ASSIGNMENT
Starting at the line that contains "Web page text", return every line through the end of the data exactly, without pictures.

Data entries
-*-*-

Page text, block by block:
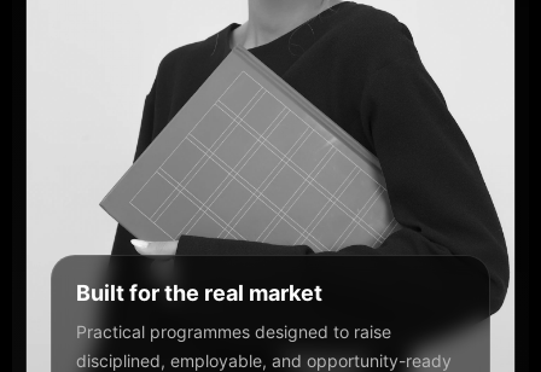
Built for the real market
Practical programmes designed to raise
disciplined, employable, and opportunity-ready
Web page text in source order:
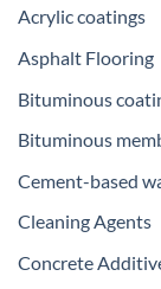
Acrylic coatings
Asphalt Flooring
Bituminous
Bituminous
Cement-based
Cleaning Agents
Concrete
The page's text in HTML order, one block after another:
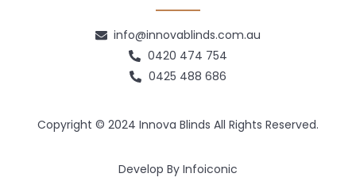
info@innovablinds.com.au
0420 474 754
0425 488 686
Copyright © 2024 Innova Blinds All Rights Reserved.
Develop By Infoiconic

-*-*-

RESULT FOR THIS EXERCISE
Web page text in source order:
Acrylic coatings
Asphalt Flooring
Bituminous
Bituminous
Cement-based
Cleaning Agents
Concrete
The page's text in HTML order, one block after another:
info@innovablinds.com.au
0420 474 754
0425 488 686
Copyright © 2024 Innova Blinds All Rights Reserved.
Develop By Infoiconic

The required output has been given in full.